Published in final edited form as: Proc SPIE Int Soc Opt Eng. 2020 May 22;11513:1151309. doi: 10.1117/12.2564363

Calculation of Radiomic Features to Validate the Textural Realism of Physical Anthropomorphic Phantoms for Digital Mammography

Raymond J Acciavatti 1, Eric A Cohen 1, Omid Haji Maghsoudi 1, Aimilia Gastounioti 1, Lauren Pantalone 1, Meng-Kang Hsieh 1, Bruno Barufaldi 1, Predrag R Bakic 1, Jinbo Chen 2, Emily F Conant 1, Despina Kontos 1, Andrew D A Maidment 1
PMCID: PMC10564085  NIHMSID: NIHMS1930781  PMID: 37818096

Abstract

In this paper, radiomic features are used to validate the textural realism of two anthropomorphic phantoms for digital mammography. One phantom was based off a computational breast model; it was 3D printed by CIRS (Computerized Imaging Reference Systems, Inc., Norfolk, VA) under license from the University of Pennsylvania. We investigate how the textural realism of this phantom compares against a phantom derived from an actual patient’s mammogram (“Rachel”, Gammex 169, Madison, WI). Images of each phantom were acquired at three kV in 1 kV increments using auto-time technique settings. Acquisitions at each technique setting were repeated twice, resulting in six images per phantom. In the raw (“FOR PROCESSING”) images, 341 features were calculated; i.e., gray-level histogram, co-occurrence, run length, fractal dimension, Gabor Wavelet, local binary pattern, Laws, and co-occurrence Laws features. Features were also calculated in a negative screening population. For each feature, the middle 95% of the clinical distribution was used to evaluate the textural realism of each phantom. A feature was considered realistic if all six measurements in the phantom were within the middle 95% of the clinical distribution. Otherwise, a feature was considered unrealistic. More features were actually found to be realistic by this definition in the CIRS phantom (305 out of 341 features or 89.44%) than in the phantom derived from a specific patient’s mammogram (261 out of 341 features or 76.54%). We conclude that the texture is realistic overall in both phantoms.

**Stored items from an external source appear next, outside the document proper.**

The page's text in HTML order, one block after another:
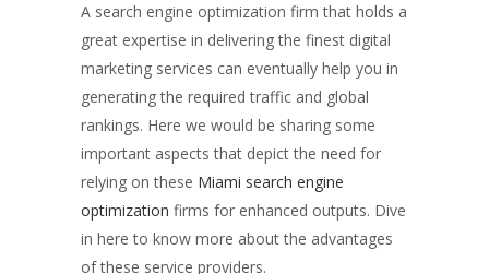
A search engine optimization firm that holds a
great expertise in delivering the finest digital
marketing services can eventually help you in
generating the required traffic and global
rankings. Here we would be sharing some
important aspects that depict the need for
relying on these Miami search engine
optimization firms for enhanced outputs. Dive
in here to know more about the advantages
of these service providers.

Keywords: Radiomics, digital mammography, anthropomorphic phantom, x-ray imaging, image acquisition

1. INTRODUCTION

Breast density has consistently been shown to be an independent predictor of breast cancer risk.1,2 Recent studies have demonstrated that combining radiomic texture features with mammographic density results in an even better assessment of breast cancer risk.3,4 This paper explores a different application for radiomic texture feature calculations; namely, evaluating how closely the breast parenchymal patterns in an anthropomorphic phantom match a clinical population.

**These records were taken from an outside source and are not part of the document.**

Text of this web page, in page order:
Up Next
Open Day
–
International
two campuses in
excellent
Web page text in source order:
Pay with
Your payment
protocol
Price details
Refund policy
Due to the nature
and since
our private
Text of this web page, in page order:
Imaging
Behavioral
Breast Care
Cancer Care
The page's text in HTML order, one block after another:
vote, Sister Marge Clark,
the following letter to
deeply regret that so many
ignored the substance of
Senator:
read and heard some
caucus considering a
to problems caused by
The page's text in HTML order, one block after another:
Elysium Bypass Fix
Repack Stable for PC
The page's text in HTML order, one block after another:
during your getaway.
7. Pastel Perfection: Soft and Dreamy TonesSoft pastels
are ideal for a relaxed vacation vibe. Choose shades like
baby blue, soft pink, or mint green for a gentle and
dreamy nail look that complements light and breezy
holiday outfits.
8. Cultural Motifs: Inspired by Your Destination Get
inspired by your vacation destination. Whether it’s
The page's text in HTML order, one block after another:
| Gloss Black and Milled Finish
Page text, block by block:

In our previous work, we developed a computational model of the breast in which multiple compartments of dense tissue are grown from seed points in voxel phantoms.5,6 The user can vary parameters controlling the size and shape of the phantom, as well as the percent density and spatial arrangement of dense tissue.7 A key advantage of this model is that a population of virtual phantoms8 can be simulated quickly on a graphics processing unit (GPU).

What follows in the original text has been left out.